Configuring Keycloak
 | The following Keycloak configuration is an example only. No rights can be derived. Screenshots and example may differ from your situation. If you need assistance in setting up your local specific configuration of keycloack, please contact your account manager. |
Take the following steps to configure Keycloak.
1. In the menu on the left panel, select Identity Providers (IdP).
2. Select SAML in the list to modify the preconfigured settings.
3. Modify the details in the data section, you can configure the settings here (the Redirect URI is automatically set for you):
4. The information for the fields under SAML Config need to be provided by the customer.
These are the details of the Identity Provider (IDP) on the Production environments (and recommended on Non-Production environments):
◦ Want Assertions Signed must be ON
◦ Validate Signature must be ON.
5. Click Save to add the configuration to the Identity Broker solution.
6. Click the Mappers tab. Click on attributetoplanon.
7. Modify the Attribute Name with the correct IDP SAML attribute.
This will also be provided by the customer.
Do not fill the field Friendly Name and do not modify the field User Attribute Name.
8. Click Save to activate the updated attribute mapper to the configuration.
Replacing the certificate
For enhanced control over their own Cloud environments, customers can further tweak single-sign-on configuration.
| | The following Keycloak configuration is an example only. No rights can be derived. Screenshots and example may differ from your situation. If you need assistance in setting up your local specific configuration of keycloack, please contact your account manager. |
1. In the Environment Management gadget > SSO tab, log on to Keycloak by clicking the Identity broker URL.
The Keycloak console appears.
2. In the left panel, select Identity Providers (IdP).
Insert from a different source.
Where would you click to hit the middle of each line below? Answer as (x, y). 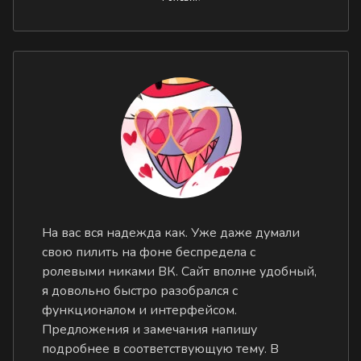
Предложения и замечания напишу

3. Select SAML in the list to modify the preconfigured settings.
4. Create a backup of the data in the fields Single Sign-On Service URL and Validating X509 Certificates.
5. Replace the values in these fields with the Single Sign-On Service URL and X509 Certificate provided by the Identity Provider.
6. Click Save.
The changes are active directly and can be tested immediately. To do this, close the browser completely and open a new session to validate the login.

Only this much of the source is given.